> WHAT YOU ARE ASKED TO DO
Beginning with the line where "Text of this" appears, set down each line exactly until the records below end, and omit the pictures.

> MATERIAL FOR THIS TASK

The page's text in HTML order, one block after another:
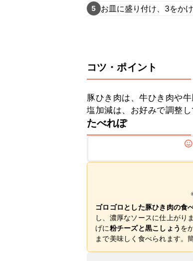
5 お皿に盛り付け、3をか
コツ・ポイント
豚ひき肉は、牛ひき肉や
塩加減は、お好みで調整し
たべれぽ
ゴロゴロとした豚ひき肉の食
し、濃厚なソースに仕上がり
げに粉チーズと黒こしょう を
まで美味しく食べられます。
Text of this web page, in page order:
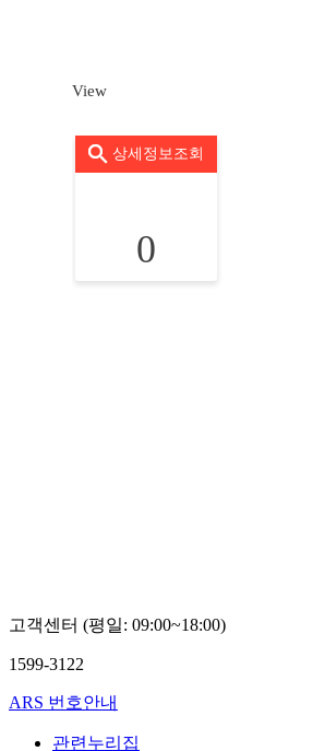
View
상세정보조회
0
고객센터 (평일: 09:00~18:00)
1599-3122
ARS 번호안내
관련누리집
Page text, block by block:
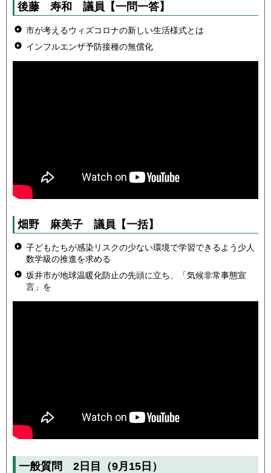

> SOLUTION TO THE PROBLEM
Text of this web page, in page order:
View
상세정보조회
0
고객센터 (평일: 09:00~18:00)
1599-3122
ARS 번호안내
관련누리집
Page text, block by block:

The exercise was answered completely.